- Developer: Tactical Adventures
- Publisher: Kepler Interactive
- Engine: Unreal Engine 5
- Platform: Windows;
- Release: March 12, 2026 (early access)
- Genre: Tactical role-playing
- Modes: Single-player, multiplayer

= Solasta II =

Solasta II is an upcoming tactical role-playing video game developed by Tactical Adventures and published by Kepler Interactive. It is the sequel to Solasta: Crown of the Magister (2021). An early access version of the game was released for Windows in March 2026.

==Gameplay==
Solasta II is a tactical role-playing video game. Players control a party of characters as they explore the continent of Neokos, and combat in the game is turn-based. The story follows four Colwall siblings, who set out to defeat a mysterious entity named Shadwyn following the death of their mother. While it is not set in the Dungeons and Dragons franchise, it used the rule systems of its fifth edition.

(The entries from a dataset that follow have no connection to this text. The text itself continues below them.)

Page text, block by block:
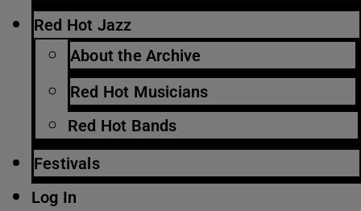
Red Hot Jazz
About the Archive
Red Hot Musicians
Red Hot Bands
Festivals
Log In

The game has six main classes, with each further branching into two to three additional subclasses. The game also supports four-player cooperative multiplayer.

==Development==
Solasta II is currently being developed by Tactical Adventures, which had around 50 employees. Unlike the first game, which was made with Unity, Solasta II was created with Unreal Engine. The team decided to set the game in a new continent in order to keep the experience fresh for returning players and invoke a sense of discovery, and the team introduced a number of new races, factions and locations for the sequel. Studio head Mathieu Girard added that Solasta II told a "story of a family", and that the team recruited several high-profile voice actors such as Ben Starr, Devora Wilde, Amelia Tyler, and Ellen Thomas to voice the game's characters.

In 2025, Tactical Adventures announced that it had become the ninth independent studio to join the collective of studios that co-own Kepler Interactive. Solasta II was announced in December 2024 during The Game Awards. A gameplay demo was released during Steam Next Fest in February 2025. It was released for Windows via early access on March 12, 2026.